Sôroco, sua mãe, sua filha (Conto)
(Guimarães Rosa)
Mãe e filha eram loucas. Sorôco tentou mante-las ao seu lado, mas não foi possível. Teve que tomar a decisão mais difícil de sua vida: interná-las. O governo mandaria o trem para levá-las para Barbacena, para longe e para sempre. O trem do sertão passava às 12h45m e o homem devia levá-las à estação.
Sorôco seguiu para a estação com ambas, uma de cada lado, “parecia entrada em igreja, num casório.” O povo, curioso, esperava, protegendo-se do sol. De repente alguém avisa que os três se aproximam. Ele vestindo sua melhor roupa para a despedida, que a população acompanhava com pesar. Todos diziam a ele palavras que tentavam consolá-lo ao que ele, humilde, respondia: - "Deus vos pague essa despesa..." Havia um clima de compreensão no ar. Não havia quem não entendesse a atitude de Sorôco, não havia outro jeito. Mas todos pensavam que a partida delas seria bom para ele, visto não haver cura para a doença e também por elas terem piorado muito nos últimos 2 anos.
Logo que o trem encosta na estação, a filha de Sorôco começa a cantar uma cantiga que ninguém entende.
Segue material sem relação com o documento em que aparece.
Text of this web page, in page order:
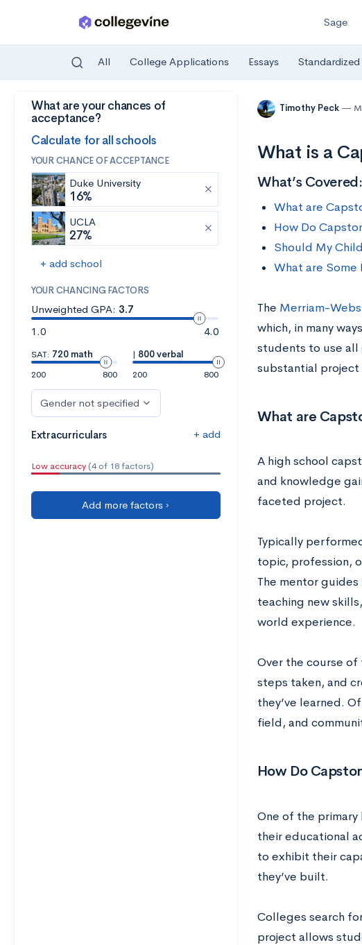
Skip to main content
Sage
All College Applications Essays Standardized
What are your chances of
acceptance?
Calculate for all schools
YOUR CHANCE OF ACCEPTANCE
Duke University
16%
UCLA
27%
+ add school
YOUR CHANCING FACTORS
Unweighted GPA: 3.7
1.0
4.0
SAT: 720 math
200
800
| 800 verbal
200
800
Gender not specified
Extracurriculars + add
Low accuracy (4 of 18 factors)
Add more factors ›
Timothy Peck
What is a
What’s Covered:
What are
How Do
Should My
What are Some
The Merriam-
which, in many
students to use all
substantial
What are
A high school
and knowledge
faceted project.
Typically
topic, profession,
The mentor
teaching new
world experience.
Over the course
steps taken, and
they’ve learned.
field, and
How Do
One of the
their educational
to exhibit their
they’ve built.
Colleges search
project allows

A mãe também começa a cantar a cantiga entoada pela moça. Assim são alojadas dentro do trem, ainda cantando. O canto ecoa longe. Sorôco não espera o trem desaparecer de vez, nem olha, fica de chapéu na mão calado. Nesse instante não há por ali quem não goste demais daquele homem.
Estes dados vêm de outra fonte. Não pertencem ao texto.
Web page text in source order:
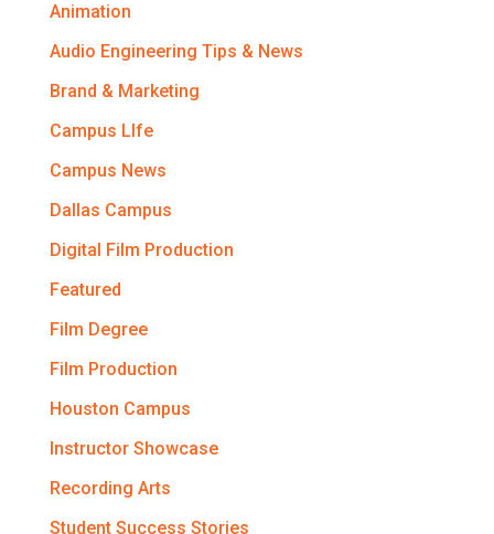
Animation
Audio Engineering Tips & News
Brand & Marketing
Campus LIfe
Campus News
Dallas Campus
Digital Film Production
Featured
Film Degree
Film Production
Houston Campus
Instructor Showcase
Recording Arts
Student Success Stories
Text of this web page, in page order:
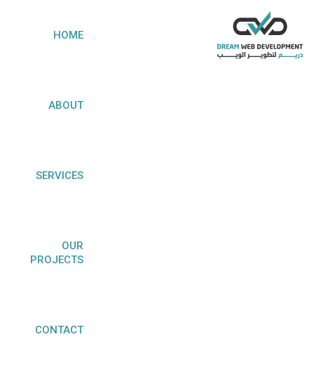
HOME
ABOUT
SERVICES
OUR
PROJECTS
CONTACT
CUSTOM SOFTWARE
HOME

Todos os presentes condoeram-se da imensa dor do homem. Entretanto, Sorôco, num rompante, desata a cantar. Claro, forte, mas sozinho para si – e era a mesma canção, de desatino, que as duas tanto tinham cantado. E eis que todos, de uma vez, com dó de Sorôco, principiaram também a acompanhar aquele canto sem razão. E com vozes altas, levaram Sorôco para a casa dele, ainda cantando. Todo o povo cantava.